The roots of the strikeThe Canadian Pacific Railway did more than bring immigrants and industry to Manitoba, it also brought trade unionism to the province. The huge CPR yards in central Winnipeg employed over 2,000 men by the late 1880s. Many of these skilled trades workers had come from England and Scotland where they been active in a revived British labour movement. Not long after their arrival in Manitoba they formed unions of their own. Soon there were unions for machinists, conductors, brakemen, and engineers. The Canadian National Railway’s decision to build a rail yard in Transcona ensured that that community would have a strong trade-union tradition. A boomtown such as Winnipeg attracted carpenters, plumbers, painters and other construction workers , each of whom soon set up their own unions.
There were no labour laws requiring employers to negotiate with unions – or to prevent an employer from firing someone simply for belonging to a union. Most unions simply posted their rates and working conditions—if an employer refused to meet them, the union would go on strike. In other cases, workers did not form a union until after an employer had cut wages and benefits. Many employers took a very hard line with unions. (Ref1, Ref2) The owners of the Vulcan Iron Works, for example, vowed they would never meet or negotiate with a union committee. In 1906 streetcar employees went on strike when two union officers were fired—a move that sparked a violent and bitter strike.

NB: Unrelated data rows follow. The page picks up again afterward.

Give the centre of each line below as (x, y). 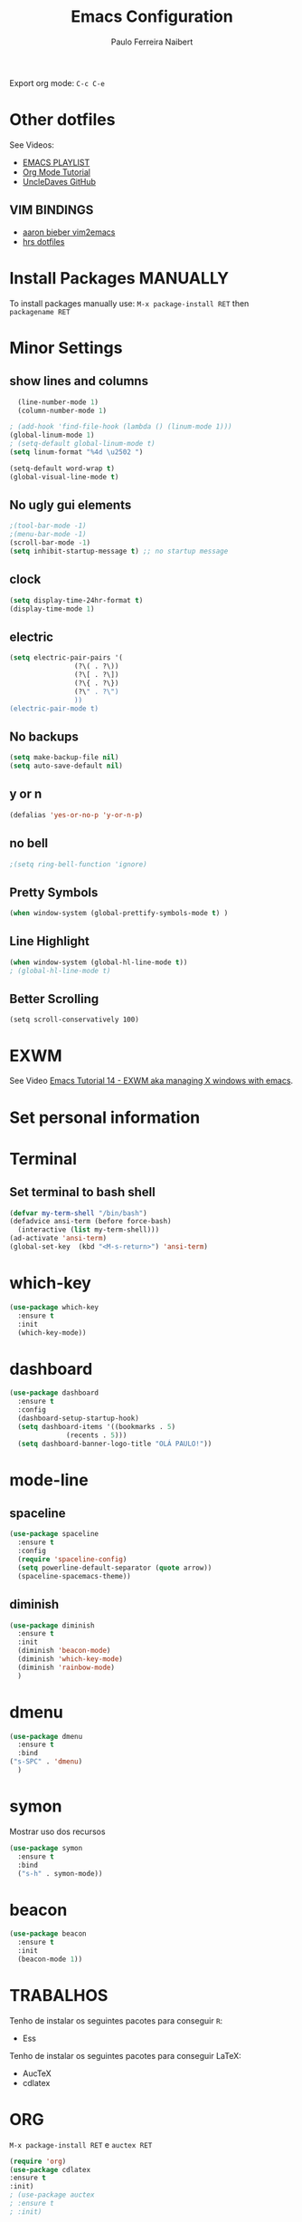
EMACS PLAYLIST (56, 162)
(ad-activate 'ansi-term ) (58, 1239)
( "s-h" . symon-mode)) (60, 1873)
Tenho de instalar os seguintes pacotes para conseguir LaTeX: (125, 2055)
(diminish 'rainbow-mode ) (66, 1667)
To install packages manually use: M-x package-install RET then (129, 303)
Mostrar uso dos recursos (57, 1831)
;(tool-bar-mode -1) (48, 526)
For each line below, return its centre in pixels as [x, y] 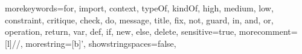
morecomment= [268, 31]
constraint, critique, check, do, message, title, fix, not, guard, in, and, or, [139, 19]
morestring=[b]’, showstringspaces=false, [101, 43]
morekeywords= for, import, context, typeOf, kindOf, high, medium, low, [139, 8]
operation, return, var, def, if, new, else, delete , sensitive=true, [121, 31]
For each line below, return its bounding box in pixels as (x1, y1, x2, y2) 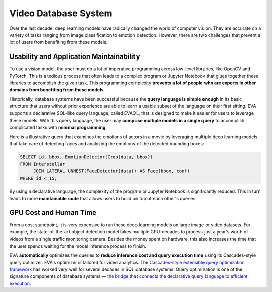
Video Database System (9, 8, 113, 19)
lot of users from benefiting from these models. (9, 39, 108, 45)
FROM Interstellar (20, 161, 65, 167)
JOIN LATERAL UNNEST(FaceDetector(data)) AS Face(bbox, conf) (33, 168, 190, 174)
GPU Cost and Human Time (9, 208, 97, 217)
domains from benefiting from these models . (9, 87, 105, 93)
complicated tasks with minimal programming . (9, 124, 107, 131)
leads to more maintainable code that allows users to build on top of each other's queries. (9, 195, 197, 201)
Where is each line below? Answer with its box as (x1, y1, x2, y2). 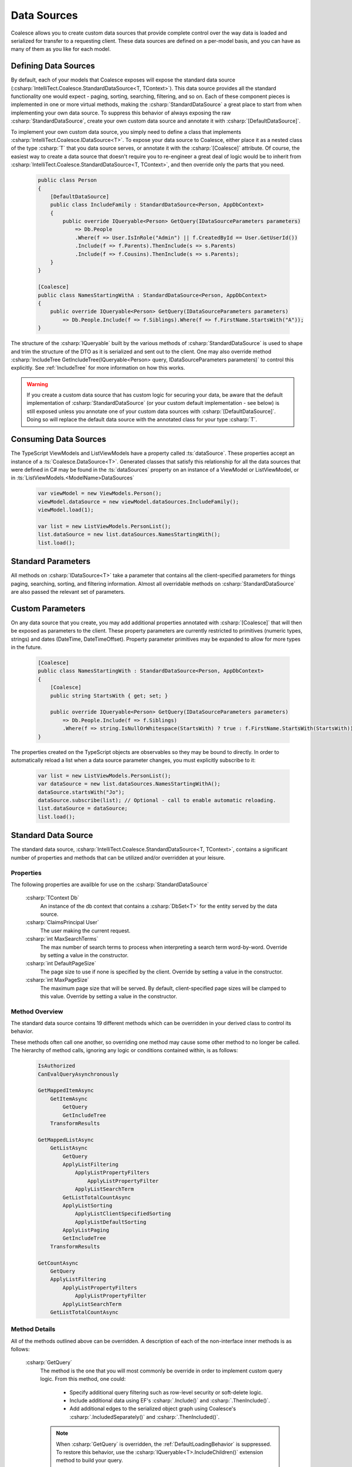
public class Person (38, 177, 97, 184)
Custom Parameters (11, 603, 86, 613)
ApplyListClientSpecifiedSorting (75, 1211, 171, 1217)
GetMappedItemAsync (38, 1087, 94, 1094)
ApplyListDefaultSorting (75, 1218, 147, 1225)
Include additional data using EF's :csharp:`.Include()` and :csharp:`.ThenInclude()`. (69, 1397, 270, 1404)
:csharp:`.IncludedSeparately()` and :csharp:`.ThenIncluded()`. (69, 1413, 220, 1420)
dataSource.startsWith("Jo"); (38, 789, 125, 795)
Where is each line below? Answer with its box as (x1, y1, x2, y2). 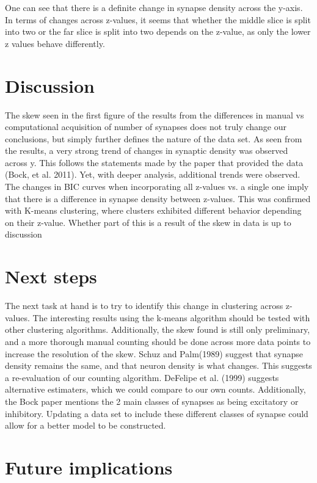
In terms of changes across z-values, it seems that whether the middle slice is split (5, 13, 311, 26)
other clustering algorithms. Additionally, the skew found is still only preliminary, (5, 323, 310, 336)
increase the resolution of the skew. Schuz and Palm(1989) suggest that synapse (5, 347, 304, 360)
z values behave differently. (5, 37, 105, 49)
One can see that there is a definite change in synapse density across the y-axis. (5, 1, 303, 13)
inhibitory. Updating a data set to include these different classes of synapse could (5, 407, 308, 419)
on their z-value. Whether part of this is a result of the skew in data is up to (5, 216, 291, 228)
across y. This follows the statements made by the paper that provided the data (5, 156, 304, 169)
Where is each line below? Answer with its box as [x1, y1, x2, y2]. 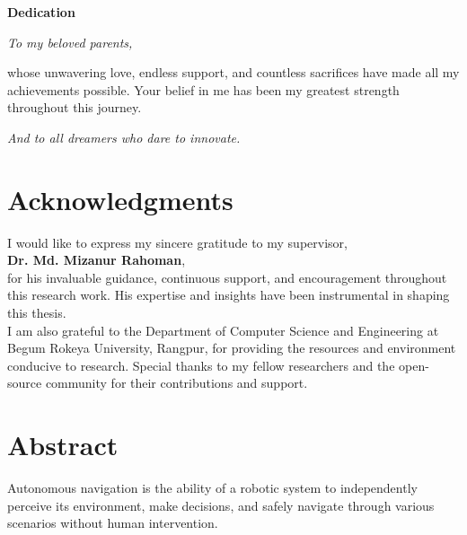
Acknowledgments [7, 180, 233, 217]
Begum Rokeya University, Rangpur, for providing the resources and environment [7, 338, 456, 357]
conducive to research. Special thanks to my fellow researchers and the [7, 355, 395, 374]
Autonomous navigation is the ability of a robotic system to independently [7, 478, 418, 497]
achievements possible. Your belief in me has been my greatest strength [7, 80, 400, 99]
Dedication [7, 3, 75, 21]
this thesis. [7, 303, 66, 322]
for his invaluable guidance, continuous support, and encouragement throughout [7, 267, 447, 286]
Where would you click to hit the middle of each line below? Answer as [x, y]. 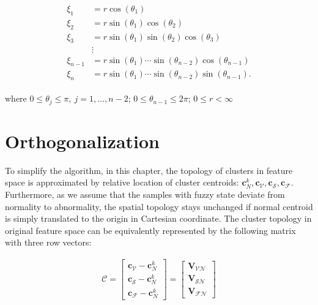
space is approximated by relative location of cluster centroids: [122, 182]
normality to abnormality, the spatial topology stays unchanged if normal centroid [159, 206]
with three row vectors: [48, 242]
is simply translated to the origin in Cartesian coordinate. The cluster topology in [158, 218]
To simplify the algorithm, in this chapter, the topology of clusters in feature [149, 170]
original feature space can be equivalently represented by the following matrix [150, 230]
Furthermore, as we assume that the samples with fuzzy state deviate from [145, 194]
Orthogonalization [82, 141]
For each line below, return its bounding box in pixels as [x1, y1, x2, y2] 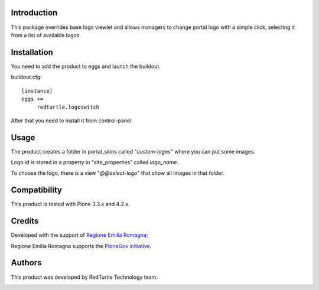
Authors [11, 258, 42, 268]
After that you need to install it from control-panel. [11, 117, 133, 124]
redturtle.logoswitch [37, 104, 100, 110]
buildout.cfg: [11, 74, 42, 81]
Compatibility [11, 185, 62, 195]
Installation [11, 47, 53, 57]
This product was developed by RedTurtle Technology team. [11, 273, 158, 281]
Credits [11, 216, 39, 226]
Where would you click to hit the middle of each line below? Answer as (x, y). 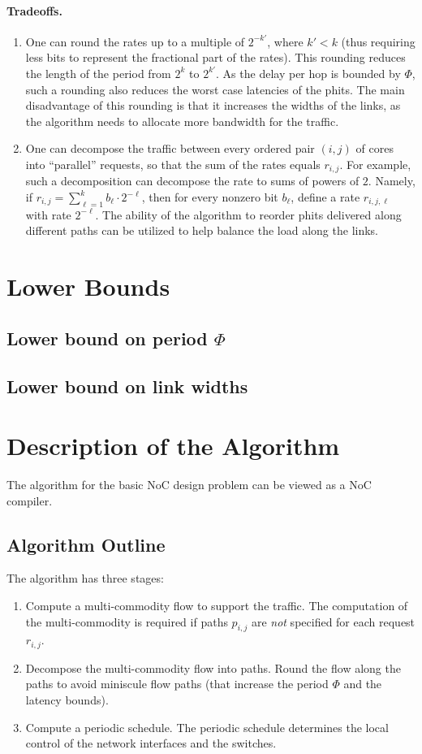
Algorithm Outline (86, 544)
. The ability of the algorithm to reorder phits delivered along (248, 214)
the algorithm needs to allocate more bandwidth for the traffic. (182, 121)
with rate (48, 214)
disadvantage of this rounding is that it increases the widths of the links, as (213, 105)
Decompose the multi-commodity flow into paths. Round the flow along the (213, 667)
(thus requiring (378, 41)
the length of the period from (98, 73)
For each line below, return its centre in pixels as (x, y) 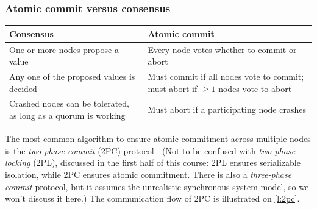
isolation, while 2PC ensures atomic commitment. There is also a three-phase (148, 174)
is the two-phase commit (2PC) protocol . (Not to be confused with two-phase (150, 150)
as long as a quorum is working (67, 115)
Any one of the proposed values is (72, 76)
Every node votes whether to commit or (222, 49)
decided (23, 88)
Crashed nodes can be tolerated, (69, 103)
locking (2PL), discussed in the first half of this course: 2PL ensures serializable (153, 162)
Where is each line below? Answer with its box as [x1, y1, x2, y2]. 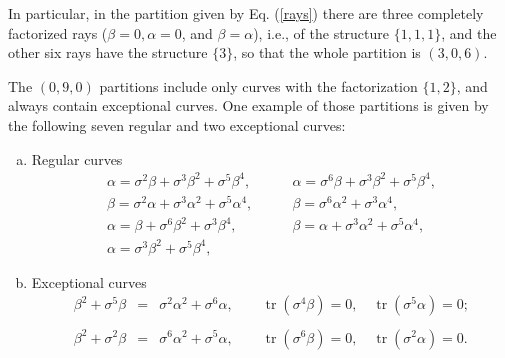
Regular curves [31, 148, 123, 169]
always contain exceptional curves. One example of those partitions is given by [8, 95, 489, 116]
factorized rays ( [8, 22, 108, 43]
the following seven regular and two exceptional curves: [8, 114, 346, 135]
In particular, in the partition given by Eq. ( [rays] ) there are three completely [8, 3, 484, 23]
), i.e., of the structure [253, 22, 390, 43]
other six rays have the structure [8, 42, 208, 63]
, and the [441, 22, 497, 43]
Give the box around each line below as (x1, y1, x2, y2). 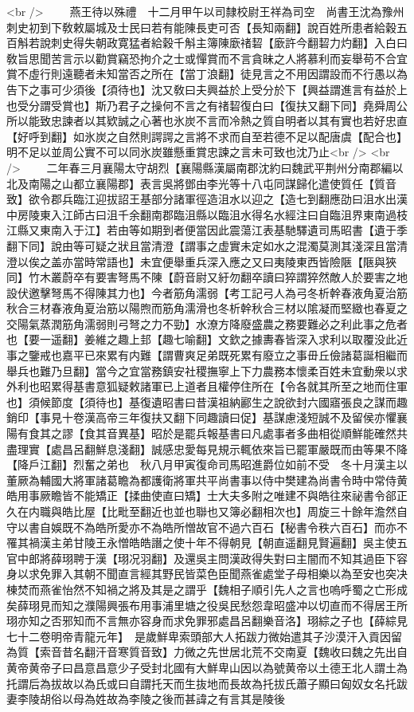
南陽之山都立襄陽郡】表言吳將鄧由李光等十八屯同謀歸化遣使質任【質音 (28, 175, 396, 191)
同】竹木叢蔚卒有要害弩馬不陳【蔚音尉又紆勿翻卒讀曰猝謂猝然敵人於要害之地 (6, 269, 408, 285)
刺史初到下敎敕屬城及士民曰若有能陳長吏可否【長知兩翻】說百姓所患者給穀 (6, 18, 396, 35)
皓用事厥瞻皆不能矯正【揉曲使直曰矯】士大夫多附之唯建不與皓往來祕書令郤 (6, 487, 396, 504)
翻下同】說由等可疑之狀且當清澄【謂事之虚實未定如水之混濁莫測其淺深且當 (6, 237, 396, 254)
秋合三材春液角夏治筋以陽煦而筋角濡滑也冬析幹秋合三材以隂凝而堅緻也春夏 (6, 300, 396, 317)
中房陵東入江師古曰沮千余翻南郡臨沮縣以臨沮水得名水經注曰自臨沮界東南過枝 (6, 206, 408, 222)
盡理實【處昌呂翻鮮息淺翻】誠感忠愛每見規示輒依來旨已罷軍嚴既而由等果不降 (6, 440, 408, 457)
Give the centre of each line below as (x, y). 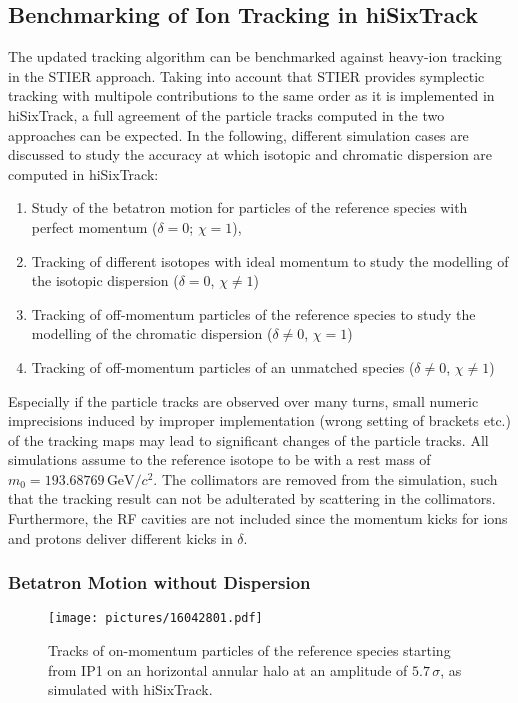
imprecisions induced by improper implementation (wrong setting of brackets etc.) (259, 420)
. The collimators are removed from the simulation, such (325, 478)
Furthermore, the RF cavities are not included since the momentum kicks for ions (258, 518)
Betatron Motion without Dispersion (159, 582)
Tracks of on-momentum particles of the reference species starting (249, 650)
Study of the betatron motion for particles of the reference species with (249, 207)
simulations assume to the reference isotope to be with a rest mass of (219, 459)
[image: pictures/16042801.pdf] (155, 618)
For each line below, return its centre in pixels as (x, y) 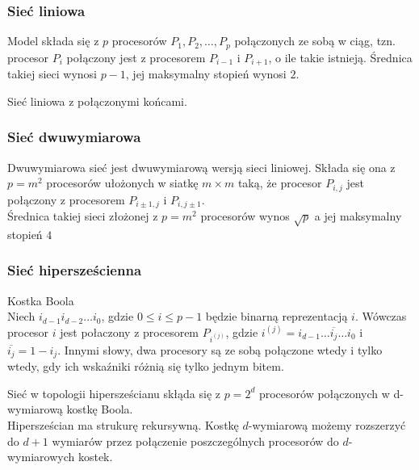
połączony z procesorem (66, 199)
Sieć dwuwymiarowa (74, 137)
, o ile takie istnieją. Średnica (340, 57)
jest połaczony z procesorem (130, 332)
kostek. (95, 457)
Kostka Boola (41, 300)
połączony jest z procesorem (136, 57)
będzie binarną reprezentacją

Some union leaders did not believe women workers could be unionized, but working women in Winnipeg began forming their own unions in the late nineteenth century. Winnipeg’s competitive garment trade was hit with numerous labour disputes. In 1893, 75 male and female tailors, all members of the Journeyman Tailors’ Union, struck to protest a pay cut. The strike was defeated when their employers brought in new workers from Toronto. Winnipeg’s first union solely for working women was created in 1899 when, to protest a 20 per cent pay cut, 50 women working for the Emerson and Hague tent and overall company joined the United Garment Workers. After some initial negotiations, the company sparked a strike by firing the union leaders. The strike was lost but the women found work at a new garment factory, which agreed to the union contract. In the summer of 1902, 40 women working at the Paulin-Chambers bakery struck to protest a wage cut. When the women joined the Bakers’ Union, their employer threatened to fire them and hired replacement workers. Most union women worked at jobs that were extensions of women’s traditional domestic roles—cooking, sewing, and cleaning— but some began to show up in less traditional workplaces such a printshops, where they might be accepted into the union. In other cases the wives of male union members might form a ladies auxiliary. A Women’s Labor League had been founded in 1917 to bring together women who were active in the local labour movement. The league raised funds for women on strike, helped in organizing campaigns, and supported women when they were on strike. The League played a leading role in a strike of clerks at the Winnipeg Woolworth’s store in 1917.
Winnipeg’s unionists met regularly at the Winnipeg Trades and Labor Council on James Street. Here R.B. Russell, the fiery Scottish-born champion of the machinists union and the Socialist Party would debate the more moderate carpenter Fred Tipping of the Social Democratic Party and the still more moderate James Winning. Increased economic activity during the war led to a twenty per cent increase in the number of union members in the city, but the unions were having trouble translating those numbers into results. When strikes took place, the courts quickly issued orders that prohibited striking workers from picketing their place of employment. Under these conditions, employers found new workers and strikes were broken. Many unionists began to search for a new strategy. They were opposed to the existing craft union model that dictated that there should be a separate union for each craft. Under this model, machinists belonged to one union, boilermakers to another, and carpenters a third, even if they all worked in the same plant. They would have different contracts and would cross each other’s picket line. According to this model of unionization, it was not possible to organize unskilled workers who had no specific craft. Almost all of these craft unions were based in the United States and belonged to the American Federation of Labor. The Canadian craft unions were also affiliated with the Trades and Labor Congress of Canada, which was founded in 1883. Many unionists in Winnipeg and elsewhere were beginning to conclude that the time had come to organize on what was termed an industrial basis—this meant organizing all the workers in a single industry into a single union, no matter what their job or skill level. This belief would put them in conflict with the leaders of the Trades and Labor Congress and the American Federation of Labor.
A series of lost strike in 1917 also led Winnipeg unions to consider the use of general or sympathetic strikes. These strikes would see workers who were not directly involved in a dispute walk off the job in support of workers in a specific workplace. In 1918 Winnipeg city council voted to strip civic workers of the right to strike: in response 17,000 workers from a wide range of Winnipeg unions walked off the job. This strike forced the city to back down. The labour council nearly called another mass strike that year to support a metal workers strike—but the strike ended, in defeat, before the general strike vote was held. In the spring of 1919 workers in Brandon staged a successful six-hour general strike to back city workers in their demand for the right to negotiate. Manitoba trade unionists were not alone in their search for new approaches to trade unionism—in the spring of 1919 they met with similar-minded radicals in Calgary to lay the groundwork for what would become the One Big Union.